State machines, like most transition systems, are defined in terms of their set of states, their initial state, their terminal states, and the valid transitions between the states. State machines are still used widely in game character AI, but they also show up in various guises all over computer science (for example in regular expressions, program verification, cyber-physical systems, ...). A solid understanding of transition systems is key to understanding many different research areas.
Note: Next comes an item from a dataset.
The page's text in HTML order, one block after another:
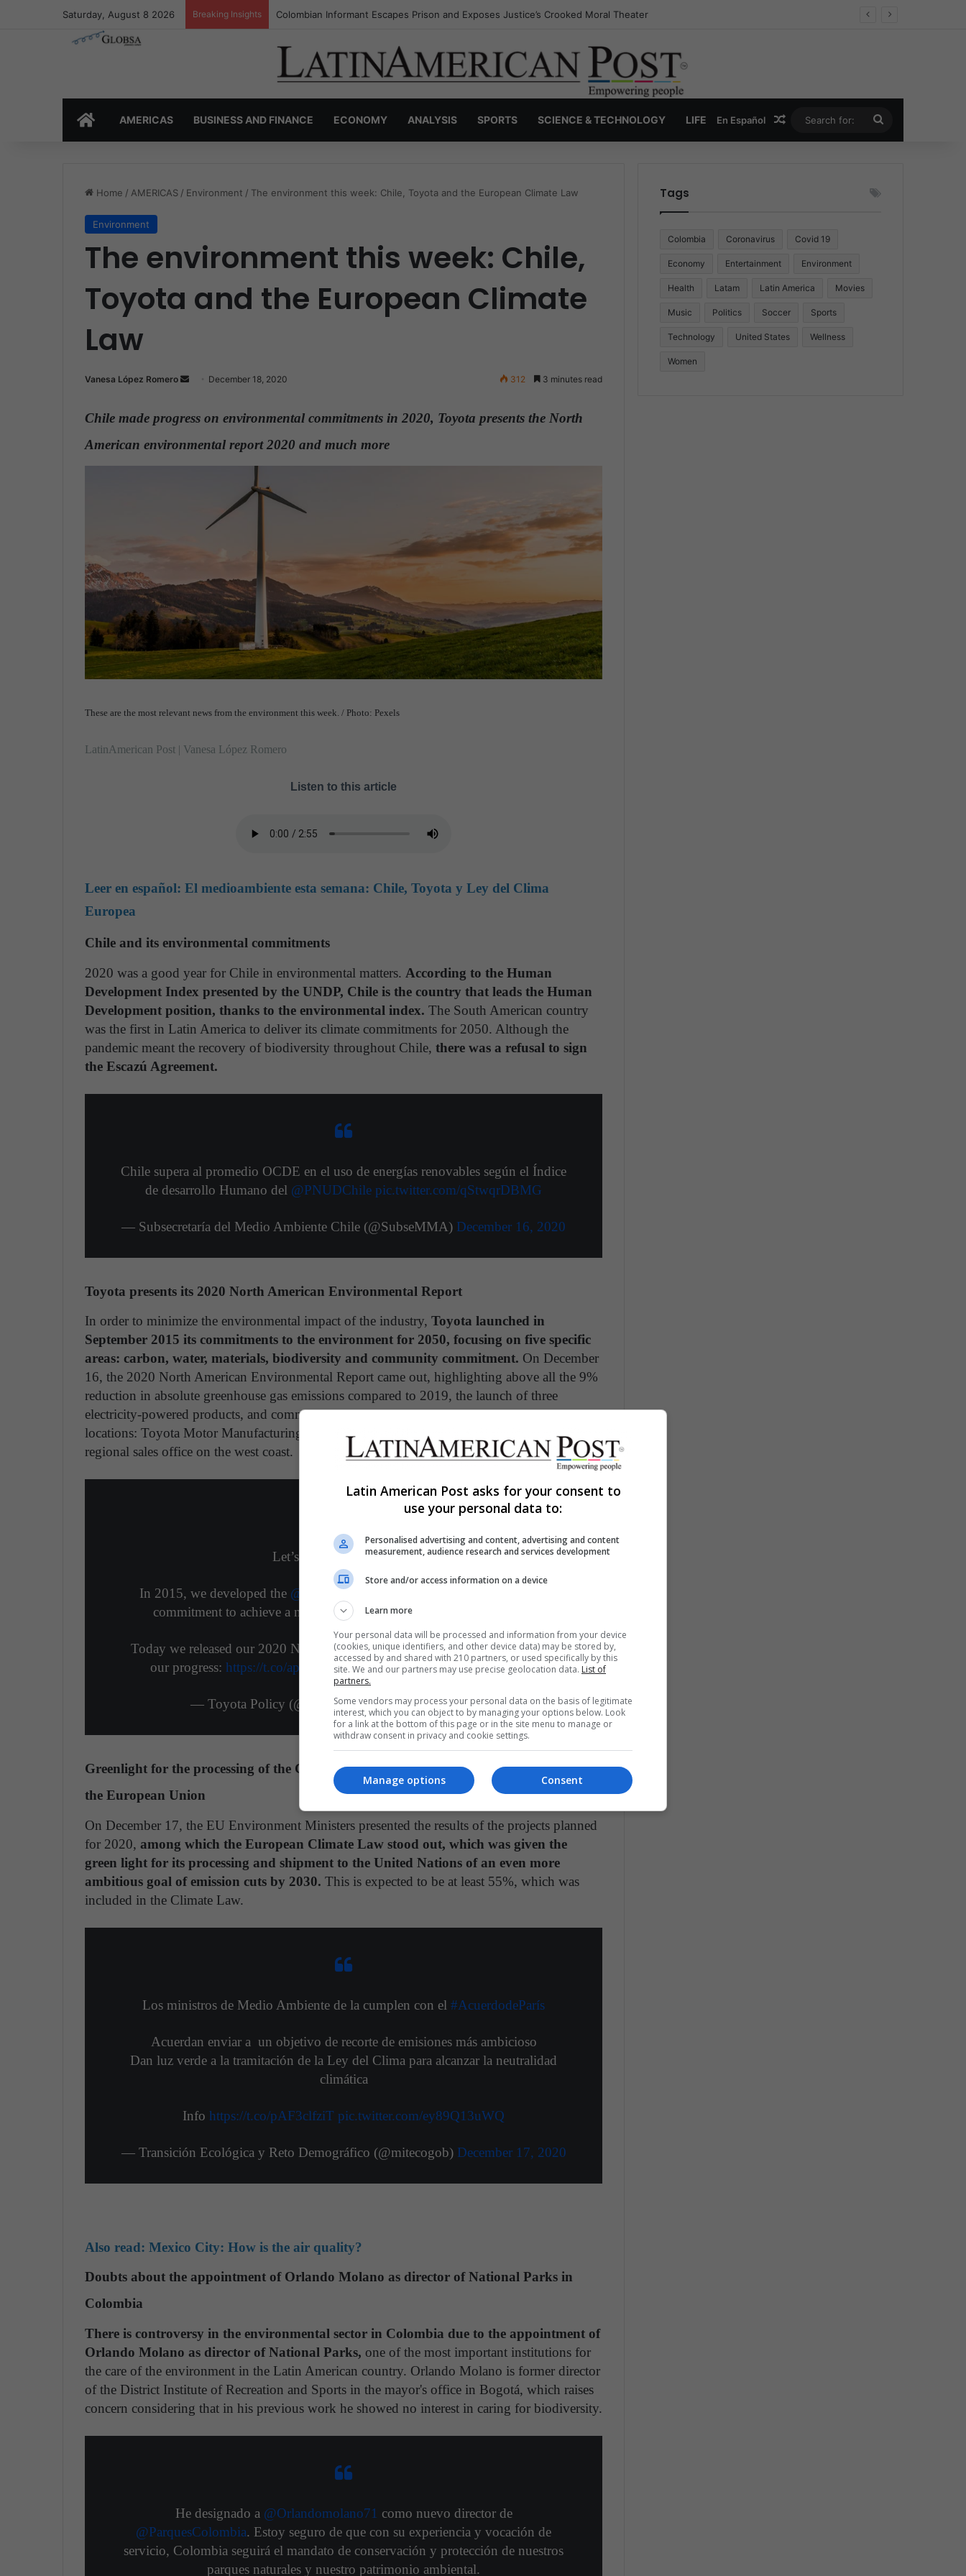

Today's assignment is to use state machines in a couple of different ways to get used to reading and writing Python code, and to get a feel for what can be done with state machines.

First, we want to create a data type to represent state machines. In Python, the custom data type is the `class`. We know that it will be initialized with a set of states and edges, an initial state, and some terminal states, and creating a state machine should look something like:

```python
ab_a_ = StateMachine(
    #We can define the states and edges in one go
    [("s1", "a", "s2"), ("s2", "b", "s3"), ("s3", "a", "s3")],
    #Initial state
    "s1",
    #Terminal states
    ["s3"]
)
```

To recap:

* `ab_a_ = ...` assigns the result of evaluating the right hand side to the variable `ab_a_`.
* `StateMachine(...)` creates a new object of the StateMachine class
* `[...]` is a comma-separated list of arbitrary "things". This list could grow or shrink but the key idea is that its length is unknown in advance to the code that's processing it (usually necessitating some kind of iteration or recursion over the length of the list).
* `(...)` without a word to its left is a "tuple", a fixed-length sequence of objects. Here, each 3-tuple defines the source state, the transition symbol, and the target state. (If there were a word to the left of the parentheses, it would be a function call as in the case of `StateMachine(...)`).
* `"..."` is a "string", a sequence of characters.

Putting it all together, the line above makes a machine with three states that accepts `aba+`, if written as a regular expression (and stores the machine into the variable `ab_a_`): any string with the prefix `ab` followed by one or more `a`. Here's `ab(cab)+d`, `ab` followed by one or more repetitions of `cab` ending with a `d`:

```python
ab_cab_d = StateMachine(
    [("s1", "a", "s2"),
     ("s2", "b", "s3"), # The same so far...
     ("s3", "c", "s4"),
     ("s4", "a", "s5"),
     ("s5", "b", "s6"),
     ("s6", "c", "s4"), # Note the loop back to s4 on "c"
     ("s6", "d", "s7")], # Or else the continuation to s7 on "d"
    "s1",
    ["s7"]
)
```

We have two questions of interest for any transition system:

* What is the current configuration?
* What configurations are accessible from the current configuration, and how?

In our case, we can use e.g. `ab_a_.state` to get its current state identifier, and `ab_a_.out_edges()` to get a Python `dict` of the successors (with `ab_a_.out_edges().keys()` yielding the symbols and the `ab_a_.out_edgdes().values()` giving the successor states).

There is one operation on state machines that we're interested in right now:

* Advance the state machine along a particular available edge.

We can write e.g. `ab_a_.advance("a")` to advance the `ab_a_` machine by feeding it the symbol `"a"`. If it starts in state `"s1"`, this will put it into state `"s2"`. Then we can call `ab_a_.advance("b")` to feed it a `"b"` and advance it to `"s3"`, and so on. It is an error to call `advance` with an unavailable or invalid symbol.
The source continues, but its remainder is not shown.